Which type of chromosomal mutation causes this form of Down syndrome *?
2: Trisomy 21 (Down Syndrome) Karyotype. A karyotype is a picture of a cell’s chromosomes. Note the extra chromosome 21.
Which type of chromosomal mutation causes Klinefelter syndrome quizlet?
If an egg cell with an extra X chromosome (XX) is fertilized by a sperm cell with one Y chromosome, the resulting child will have Klinefelter syndrome.
Which type of chromosomal mutation causes Klinefelter syndrome Nondisjunction?
Klinefelter’s syndrome, XXY males, can occur due to nondisjunction of X chromosomes during prophase of meiosis I in females. One of the eggs from such a meiosis could receive both X chromosomes, and the other would receive no X chromosomes.
Which is a frameshift mutation?
A frameshift mutation is a type of mutation involving the insertion or deletion of a nucleotide in which the number of deleted base pairs is not divisible by three.
How does translocation cause Down syndrome?
Translocation Down syndrome happens when an extra copy of chromosome 21 is attached to another chromosome. This is then present in all cells of the body. Chromosomes contain all of the genetic information that tells our body how to grow and function.
What causes Klinefelter syndrome meiosis?
In 1959, Klinefelter syndrome was found to be caused by a supernumerary X chromosome in a male. The 47,XXY karyotype of Klinefelter syndrome spontaneously arises when paired X chromosomes fail to separate (nondisjunction in stage I or II of meiosis, during oogenesis or spermatogenesis).
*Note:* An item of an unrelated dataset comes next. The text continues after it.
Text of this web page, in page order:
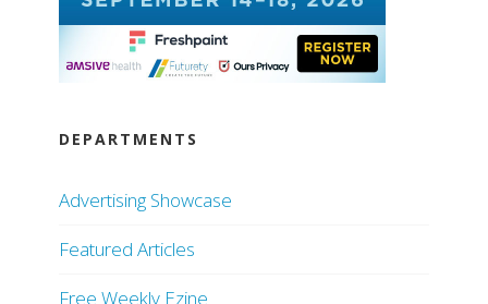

Which is an agent that causes a mutation in DNA or chromosomes?
A mutagen is defined as an agent that causes irreversible and heritable changes (mutations) in the cellular genetic material, deoxyribonucleic acid (DNA).
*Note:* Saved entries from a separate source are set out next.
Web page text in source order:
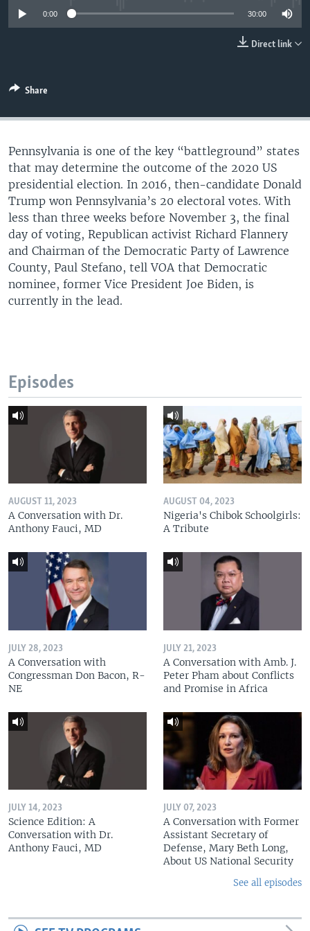
UP FRONT
0:00 30:00
Direct link
Share
Pennsylvania is one of the key “battleground” states
that may determine the outcome of the 2020 US
presidential election. In 2016, then-candidate Donald
Trump won Pennsylvania’s 20 electoral votes. With
less than three weeks before November 3, the final
day of voting, Republican activist Richard Flannery
and Chairman of the Democratic Party of Lawrence
County, Paul Stefano, tell VOA that Democratic
nominee, former Vice President Joe Biden, is
currently in the lead.
Episodes
AUGUST 11, 2023
A Conversation with Dr.
Anthony Fauci, MD
AUGUST 04, 2023
Nigeria's Chibok Schoolgirls:
A Tribute
JULY 28, 2023
A Conversation with
Congressman Don Bacon, R-
NE
JULY 21, 2023
A Conversation with Amb. J.
Peter Pham about Conflicts
and Promise in Africa
JULY 14, 2023
Science Edition: A
Conversation with Dr.
Anthony Fauci, MD
JULY 07, 2023
A Conversation with Former
Assistant Secretary of
Defense, Mary Beth Long,
About US National Security
See all episodes

Which of the following is an example of a Klinefelter syndrome?
Males who have Klinefelter syndrome may have the following symptoms: small, firm testes, a small penis, sparse pubic, armpit and facial hair, enlarged breasts (called gynecomastia), tall stature, and abnormal body proportions (long legs, short trunk).
What type of mutation is Klinefelter syndrome?
Klinefelter syndrome can be caused by: One extra copy of the X chromosome in each cell (XXY), the most common cause. An extra X chromosome in some of the cells (mosaic Klinefelter syndrome), with fewer symptoms. More than one extra copy of the X chromosome, which is rare and results in a severe form.
What causes Down syndrome?
About 95 percent of the time, Down syndrome is caused by trisomy 21 — the person has three copies of chromosome 21, instead of the usual two copies, in all cells. This is caused by abnormal cell division during the development of the sperm cell or the egg cell.
What is Down syndrome chromosome?
Typically, a baby is born with 46 chromosomes. Babies with Down syndrome have an extra copy of one of these chromosomes, chromosome 21. A medical term for having an extra copy of a chromosome is ‘trisomy. ‘ Down syndrome is also referred to as Trisomy 21.
Is Down Syndrome a chromosomal mutation?
Down syndrome is a genetic disease resulting from a chromosomal abnormality. An individual with Down syndrome inherits all or part of an extra copy of Chromosome 21.
What are 5 types of chromosomal mutations?
- Non-Disjunction and Down’s Syndrome.
- Inversion of Genes.
- Translocation of Genes.
What causes chromosomal mutation?
Chromosome structure mutations are alterations that affect whole chromosomes and whole genes rather than just individual nucleotides. These mutations result from errors in cell division that cause a section of a chromosome to break off, be duplicated or move onto another chromosome.